--- AVAILABLE RECORDS Enclosed Below ---

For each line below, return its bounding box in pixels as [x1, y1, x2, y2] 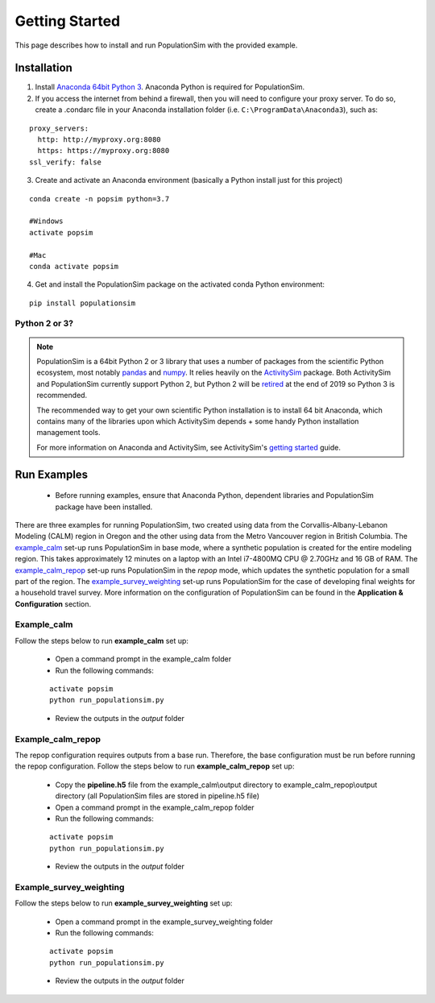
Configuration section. [14, 599, 92, 608]
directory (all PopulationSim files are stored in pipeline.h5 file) [55, 791, 260, 801]
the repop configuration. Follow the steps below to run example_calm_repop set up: [14, 761, 295, 771]
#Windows [29, 217, 64, 226]
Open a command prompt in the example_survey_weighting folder [55, 917, 273, 926]
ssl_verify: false [29, 157, 102, 167]
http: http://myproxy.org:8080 [37, 135, 161, 144]
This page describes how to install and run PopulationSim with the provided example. [14, 40, 298, 50]

--- End of Enclosed AVAILABLE RECORDS ---

* [TASK TO COMPLETE] When you copy the records above, keep every word exact and leave out the pictures they contain.

* [THE ANSWER]
For each line below, return its bounding box in pixels as [x1, y1, x2, y2] 
Configuration section. [14, 599, 92, 608]
directory (all PopulationSim files are stored in pipeline.h5 file) [55, 791, 260, 801]
the repop configuration. Follow the steps below to run example_calm_repop set up: [14, 761, 295, 771]
#Windows [29, 217, 64, 226]
Open a command prompt in the example_survey_weighting folder [55, 917, 273, 926]
ssl_verify: false [29, 157, 102, 167]
http: http://myproxy.org:8080 [37, 135, 161, 144]
This page describes how to install and run PopulationSim with the provided example. [14, 40, 298, 50]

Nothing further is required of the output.